# What to produce
Copy out each line of the material in which the word "order" can be found.

[[ Source data open ]]

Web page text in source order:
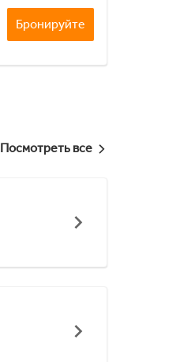
Бронируйте
Посмотреть все
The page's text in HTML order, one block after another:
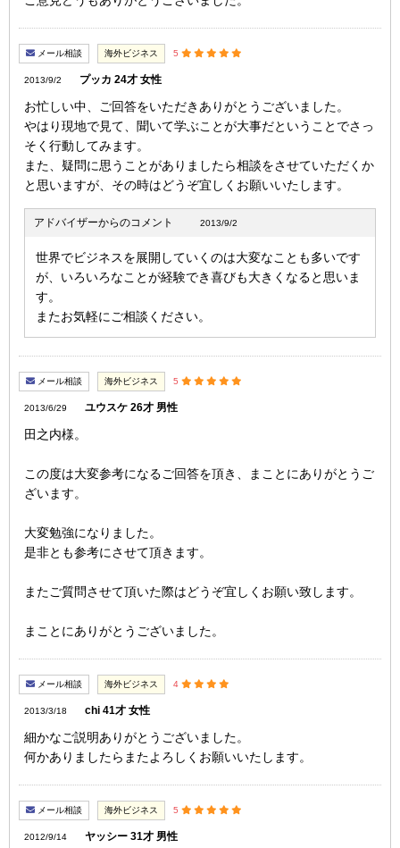
メール相談 海外ビジネス 5
2013/9/2 プッカ 24才 女性
お忙しい中、ご回答をいただきありがとうございました。
やはり現地で見て、聞いて学ぶことが大事だということでさっ
そく行動してみます。
また、疑問に思うことがありましたら相談をさせていただくか
と思いますが、その時はどうぞ宜しくお願いいたします。
アドバイザーからのコメント 2013/9/2
世界でビジネスを展開していくのは大変なことも多いです
が、いろいろなことが経験でき喜びも大きくなると思いま
す。
またお気軽にご相談ください。
メール相談 海外ビジネス 5
2013/6/29 ユウスケ 26才 男性
田之内様。
この度は大変参考になるご回答を頂き、まことにありがとうご
ざいます。
大変勉強になりました。
是非とも参考にさせて頂きます。
またご質問させて頂いた際はどうぞ宜しくお願い致します。
まことにありがとうございました。
メール相談 海外ビジネス 4
2013/3/18 chi 41才 女性
細かなご説明ありがとうございました。
何かありましたらまたよろしくお願いいたします。
メール相談 海外ビジネス 5
2012/9/14 ヤッシー 31才 男性
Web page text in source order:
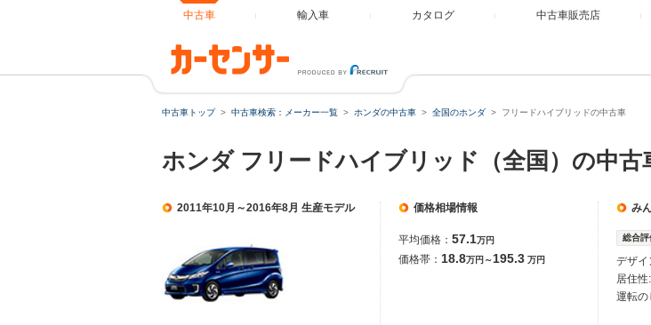
中古車 輸入車 カタログ 中古車販売店
中古車トップ 中古車検索：メーカー一覧 ホンダの中古車 全国のホンダ フリードハイブリッドの中古車
ホンダ フリードハイブリッド（全国）の中古
2011年10月～2016年8月 生産モデル 価格相場情報
平均価格： 57.1万円
価格帯： 18.8万円～195.3 万円
み
総合評
デザイ
居住性:
運転の
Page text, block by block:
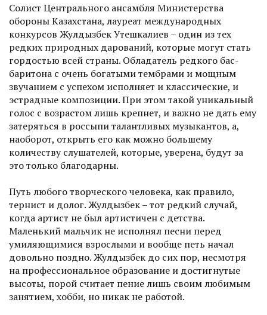
Солист Центрального ансамбля Министерства
обороны Казахстана, лауреат международных
конкурсов Жулдызбек Утешкалиев – один из тех
редких природных дарований, которые могут стать
гордостью всей страны. Обладатель редкого бас-
баритона с очень богатыми тембрами и мощным
звучанием с успехом исполняет и классические, и
эстрадные композиции. При этом такой уникальный
голос с возрас­том лишь крепнет, и важно не дать ему
затеряться в россыпи талантливых музыкантов, а,
наоборот, открыть его как можно большему
количеству слушателей, которые, уверена, будут за
это только благодарны.
Путь любого творческого человека, как правило,
тернист и долог. Жулдызбек – тот редкий случай,
когда артист не был артистичен с детства.
Маленький мальчик не исполнял песни перед
умиляющимися взрослыми и вообще петь начал
довольно поздно. Жулдызбек до сих пор, несмотря
на профессиональное образование и достигнутые
высоты, порой считает пение лишь своим любимым
занятием, хобби, но никак не работой.
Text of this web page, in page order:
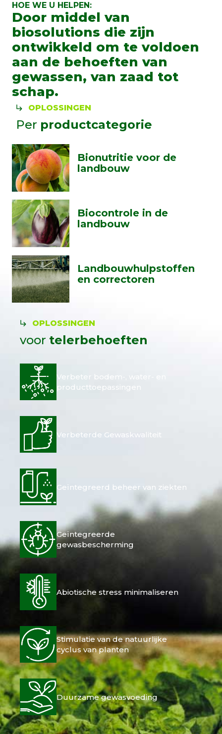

[[ Source data closed ]]

# Task solution
Web page text in source order:
The page's text in HTML order, one block after another:
Web page text in source order:
Text of this web page, in page order:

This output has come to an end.